The other idea is looking at the storytelling event as being a threshold moment, where the storyteller stands on the threshold between the world of the listener and the world of the story.  Threshold moments are moments when absolutely anything is possible and the notion that the storyteller stands on the threshold provides the safety for the listener to delve into the world of the story more fully.  The storyteller knows every crevice of the story and is willing to make it accessible to the listener. There is a quality of presence that is palpable when the storyteller invites the listener in; as we witnessed when Julie told us about the world outside the window...such a beautiful example.  (By the way, just saying -- outside my window, right now,  there is thunder and lightening and torrents of rain.  A jolt of enthusiastic celebration for this Californian.)  

Day 1

Thank you all for our first workout! Today we learned a breathing and stretching routine that we will continue as the opening section of our daily Storytelling Gym. This consisted of some standing stretches combined with deep breathing and a variation of the yoga "Sun Salutation."  The variation I shared today is closest to the Hattha Sun Salutation B

Here is a link to more information about this sequence.
http://www.londonyogi.com/yoga.html

We discussed the tension existing between art and business. As Buckminster Fuller said, "you must decide whether you are trying to make money or make sense, as they are mutually exclusive." here is a link to this morning's story on npr that I referenced:

http://www.npr.org/sections/thesalt/2015/07/08/421141868/a-crime-of-passion-when-the-love-of-yogurt-burned-too-bright

Logistics note: Wednesdays our class period will be spent attending the Teller-In-Residence at the ISC in Jonesborough. Performance begins at 2:00 with "talk-back" at 3:30.

See, Say, Show

We used the exercise of seeing objects around us in the room, then naming them, and later showing the objects to help loosen up mentally, verbally and physically. It especially helped that we did the exercise incrementally in separate steps from just looking to talking to  add movement. For me, it felt like a warm-up before a performance to get the words and movements to flow. I would equate it with a warm-up that a dancer does before a performance and think it is valuable as a pre-performance tool. I could see how this could be used individually as a warm-up. However, I was wondering if a group exercise, for example if teaching a storytelling class, might include another step. The 4th step for a group exercise could be Share and be like charades. Of course, this was only what I was thinking about after the exercise in class today.

Wednesday, July 8, 2015

Course Syllabus

 
STOR 5840
Story Performance: 2 credit hours
Special Topic: Storytellers’ Gym
Course Syllabus

Instructor: David Novak
Phone: 828-280-2718
Email: atellingexperience@gmail.com
Office hours: per request

Summer 2015

Course Schedule: July 13-31, M-F, 2:05-4:00pm
Room: Campus Center 205

Texts: None.

Class Blog:
In lieu of D2L, students will log onto http://storytellinggym.blogspot.com/

Catalog Description: This course provides an introduction to creative drama techniques for the classroom, the library, or in storytelling performance.

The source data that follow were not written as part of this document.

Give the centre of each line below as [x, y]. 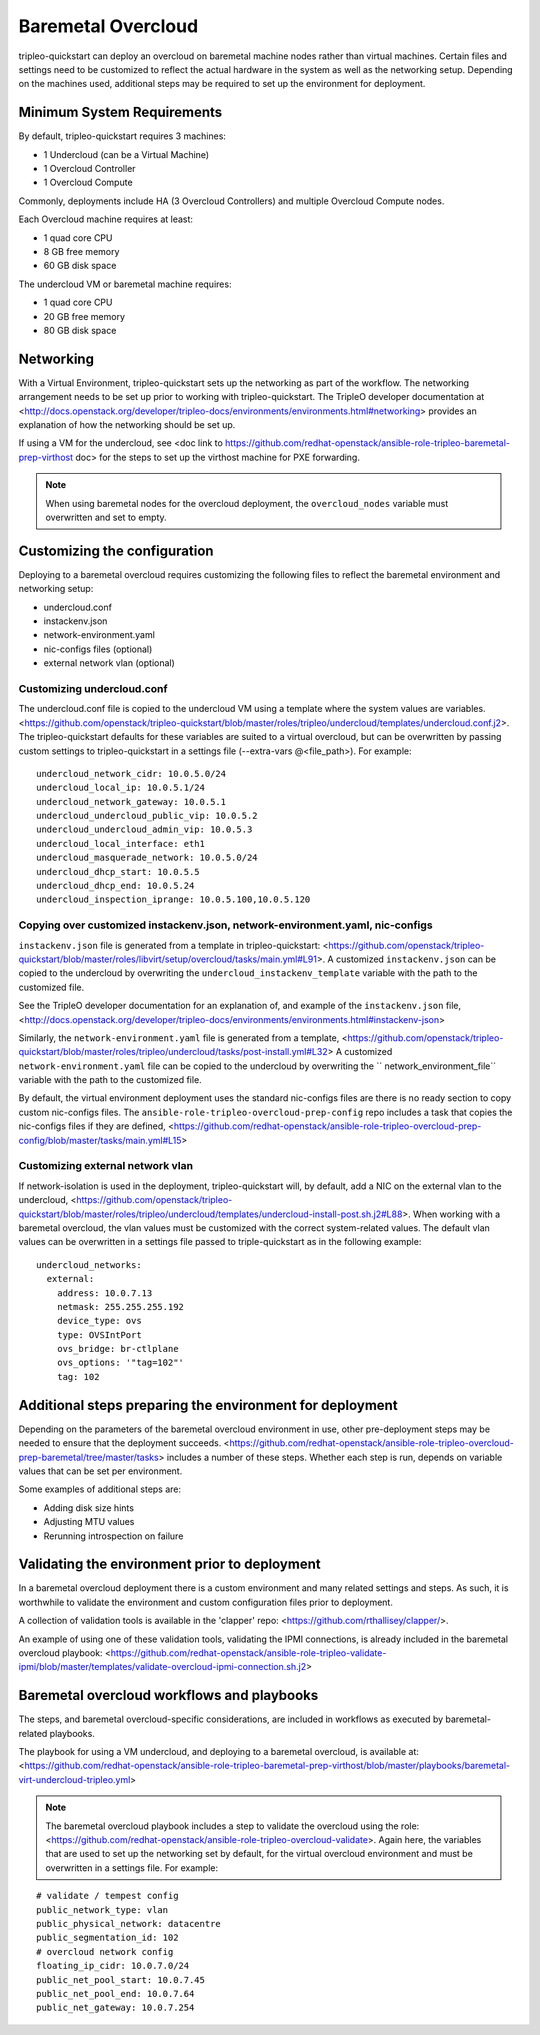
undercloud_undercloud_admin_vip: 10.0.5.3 [144, 829]
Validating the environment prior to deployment [169, 1564]
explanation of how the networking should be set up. [127, 424]
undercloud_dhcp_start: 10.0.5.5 [118, 871]
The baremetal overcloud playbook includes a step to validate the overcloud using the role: [232, 1826]
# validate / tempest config [107, 1896]
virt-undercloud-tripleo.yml [74, 1779]
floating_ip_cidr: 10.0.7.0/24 [113, 1966]
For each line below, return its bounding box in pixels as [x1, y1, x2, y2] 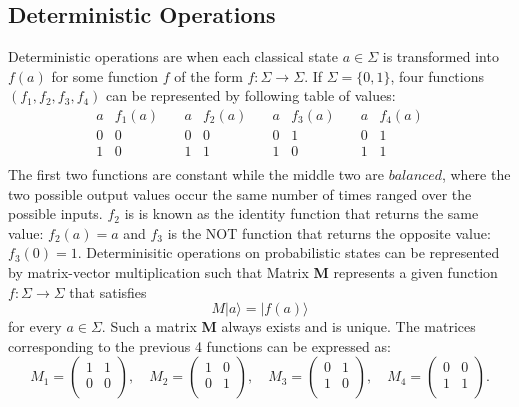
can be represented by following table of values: [106, 85, 396, 106]
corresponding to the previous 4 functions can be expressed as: [8, 335, 391, 356]
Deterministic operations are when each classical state [8, 46, 339, 67]
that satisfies [69, 281, 147, 302]
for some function [51, 65, 159, 86]
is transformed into [382, 46, 499, 67]
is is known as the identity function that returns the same [124, 203, 479, 224]
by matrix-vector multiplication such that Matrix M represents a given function [8, 262, 498, 283]
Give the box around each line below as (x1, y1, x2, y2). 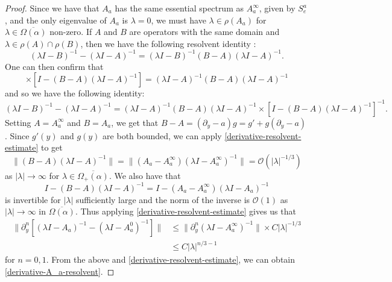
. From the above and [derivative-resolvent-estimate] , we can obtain (46, 253, 296, 266)
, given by (259, 2, 296, 14)
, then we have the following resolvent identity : (80, 37, 256, 49)
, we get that (111, 116, 159, 128)
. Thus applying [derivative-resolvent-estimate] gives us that (75, 205, 296, 218)
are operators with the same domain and (129, 25, 280, 38)
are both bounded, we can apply (103, 129, 222, 142)
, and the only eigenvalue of (5, 13, 107, 26)
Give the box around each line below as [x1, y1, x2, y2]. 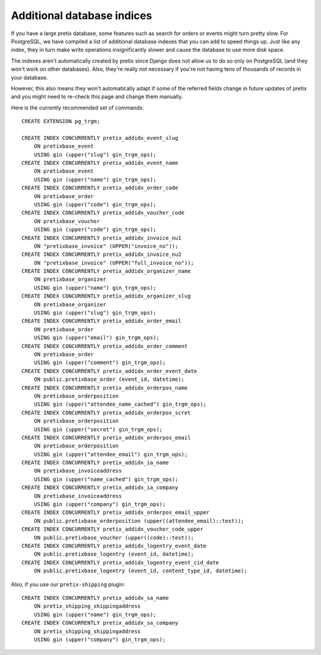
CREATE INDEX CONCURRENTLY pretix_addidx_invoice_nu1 [21, 234, 181, 241]
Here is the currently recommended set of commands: [11, 104, 144, 111]
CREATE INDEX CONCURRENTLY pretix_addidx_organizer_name [21, 268, 191, 275]
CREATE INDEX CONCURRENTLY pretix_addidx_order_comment [21, 343, 188, 349]
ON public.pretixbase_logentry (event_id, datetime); [33, 551, 194, 557]
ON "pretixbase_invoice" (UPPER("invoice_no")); [33, 243, 178, 249]
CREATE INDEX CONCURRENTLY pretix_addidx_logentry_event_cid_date [21, 559, 219, 566]
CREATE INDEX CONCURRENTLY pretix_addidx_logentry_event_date [21, 542, 207, 549]
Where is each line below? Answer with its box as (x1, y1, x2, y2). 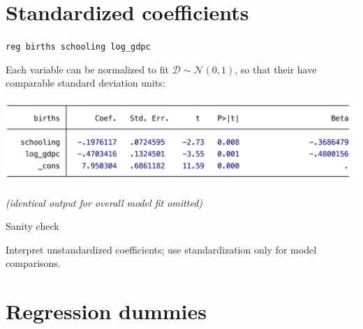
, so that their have (235, 61, 317, 76)
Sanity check (6, 219, 59, 233)
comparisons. (6, 256, 61, 270)
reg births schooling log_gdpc (6, 42, 151, 52)
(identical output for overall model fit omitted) (6, 195, 202, 210)
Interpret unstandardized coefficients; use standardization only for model (6, 242, 317, 256)
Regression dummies (6, 297, 207, 326)
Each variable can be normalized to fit (6, 61, 169, 76)
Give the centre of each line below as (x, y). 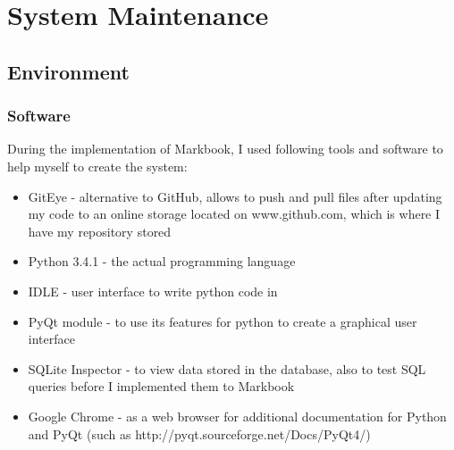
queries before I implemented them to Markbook (161, 386)
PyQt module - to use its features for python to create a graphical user (223, 321)
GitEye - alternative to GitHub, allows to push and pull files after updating (235, 196)
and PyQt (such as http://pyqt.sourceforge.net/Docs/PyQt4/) (199, 433)
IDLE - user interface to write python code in (153, 291)
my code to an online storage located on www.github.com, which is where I (234, 214)
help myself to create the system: (97, 166)
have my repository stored (100, 231)

Overall Objective: To exercise the public performance and critical thinking skills necessary for the student to improve storytelling.

Course Narrative: This course consists of daily physical, vocal, verbal, and compositional exercises relevant to storytelling in performance.

NOTE: Students are expected to dress for ease of movement and requested to bring a towel, yoga mat, pillow, or other items as needed for floor work.